We identified 4542 citations, and 88 studies were included, comprising 55 679 HIV-infected children. Bacterial pneumonia and tuberculosis were the most common incident and prevalent infections in both ART-naive and ART-exposed children. There was a significant reduction in IR with ART for the majority of OIs. There was a smaller impact on bacterial sepsis and pneumonia, and an increase observed for varicella zoster.
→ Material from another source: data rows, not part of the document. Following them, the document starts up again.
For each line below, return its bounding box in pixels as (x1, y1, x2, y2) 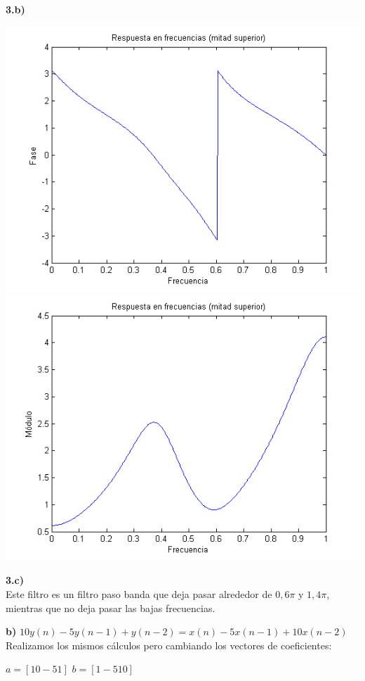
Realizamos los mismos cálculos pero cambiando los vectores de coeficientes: (6, 637, 332, 652)
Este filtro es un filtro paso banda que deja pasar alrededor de (6, 587, 272, 601)
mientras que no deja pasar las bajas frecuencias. (6, 600, 215, 615)
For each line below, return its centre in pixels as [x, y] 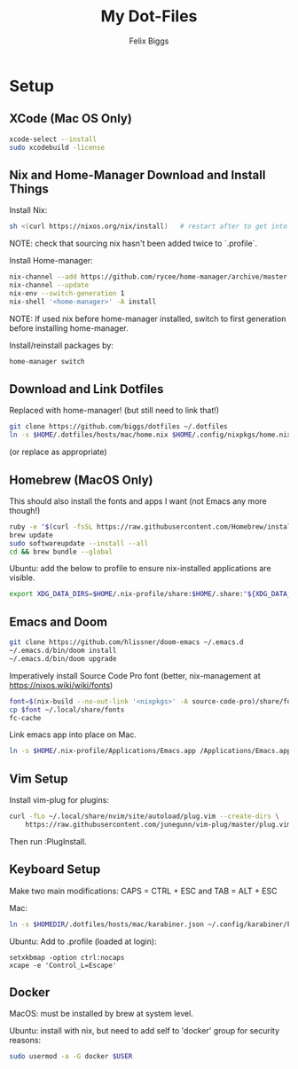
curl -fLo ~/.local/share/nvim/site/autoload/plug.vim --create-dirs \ [144, 817]
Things [29, 189]
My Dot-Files [149, 16]
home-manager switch [47, 361]
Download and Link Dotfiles [86, 389]
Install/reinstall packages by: [61, 345]
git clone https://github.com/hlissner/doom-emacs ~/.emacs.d [126, 642]
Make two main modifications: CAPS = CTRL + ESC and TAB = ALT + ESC [143, 891]
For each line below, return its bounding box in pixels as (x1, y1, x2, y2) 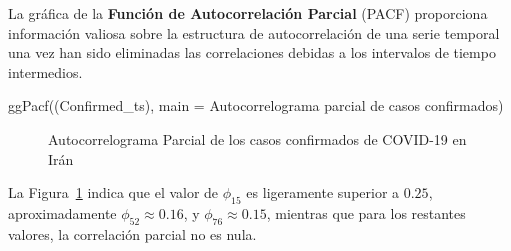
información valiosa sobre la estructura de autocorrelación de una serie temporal (8, 22, 500, 43)
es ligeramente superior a (246, 182, 400, 203)
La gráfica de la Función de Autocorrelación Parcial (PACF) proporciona (8, 3, 488, 23)
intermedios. (8, 61, 83, 82)
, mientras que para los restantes (266, 202, 466, 223)
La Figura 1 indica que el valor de (8, 182, 219, 203)
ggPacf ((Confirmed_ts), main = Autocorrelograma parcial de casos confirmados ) (8, 95, 504, 116)
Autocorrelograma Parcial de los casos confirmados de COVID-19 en (48, 128, 467, 149)

ART initiation based on 2010 World Health Organization guidelines criteria for ART initiation in children was estimated to potentially avert >161 000 OIs (2013 UNAIDS data) with estimated cost savings of at least US$17 million per year.

Conclusions

There is a decrease in the risk of most OIs with ART use in HIV-infected children in LMICs, and estimated large potential cost savings in OIs averted with ART use, although there are greater uncertainties in pediatric data compared with that of adults.